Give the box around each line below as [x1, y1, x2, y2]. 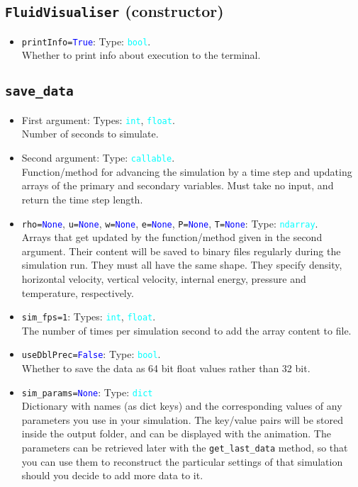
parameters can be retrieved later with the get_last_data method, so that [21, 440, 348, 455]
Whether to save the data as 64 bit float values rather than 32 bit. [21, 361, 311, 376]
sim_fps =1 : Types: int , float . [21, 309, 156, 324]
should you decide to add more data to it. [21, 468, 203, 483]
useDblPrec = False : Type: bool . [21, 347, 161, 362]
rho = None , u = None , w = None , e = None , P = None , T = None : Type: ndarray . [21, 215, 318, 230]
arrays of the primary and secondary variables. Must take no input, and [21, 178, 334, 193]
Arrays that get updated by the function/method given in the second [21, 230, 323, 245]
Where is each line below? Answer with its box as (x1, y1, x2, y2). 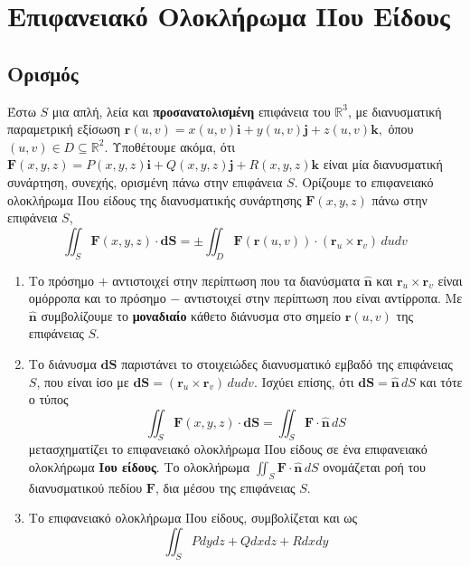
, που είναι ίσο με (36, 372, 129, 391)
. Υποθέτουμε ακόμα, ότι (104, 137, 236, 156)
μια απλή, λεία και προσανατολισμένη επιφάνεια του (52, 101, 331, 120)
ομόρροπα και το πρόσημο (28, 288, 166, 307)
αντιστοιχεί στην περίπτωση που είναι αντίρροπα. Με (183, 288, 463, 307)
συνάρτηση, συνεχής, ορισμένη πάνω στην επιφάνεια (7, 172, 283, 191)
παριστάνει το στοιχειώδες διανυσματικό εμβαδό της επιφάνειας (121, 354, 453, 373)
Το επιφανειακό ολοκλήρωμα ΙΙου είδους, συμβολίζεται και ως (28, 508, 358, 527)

> _Assigned task_
Reproduce only the lines running from the one that contains "μια απλή, λεία" to the last line of the records.

> _Result below_
μια απλή, λεία και προσανατολισμένη επιφάνεια του (52, 101, 331, 120)
ομόρροπα και το πρόσημο (28, 288, 166, 307)
αντιστοιχεί στην περίπτωση που είναι αντίρροπα. Με (183, 288, 463, 307)
συνάρτηση, συνεχής, ορισμένη πάνω στην επιφάνεια (7, 172, 283, 191)
παριστάνει το στοιχειώδες διανυσματικό εμβαδό της επιφάνειας (121, 354, 453, 373)
Το επιφανειακό ολοκλήρωμα ΙΙου είδους, συμβολίζεται και ως (28, 508, 358, 527)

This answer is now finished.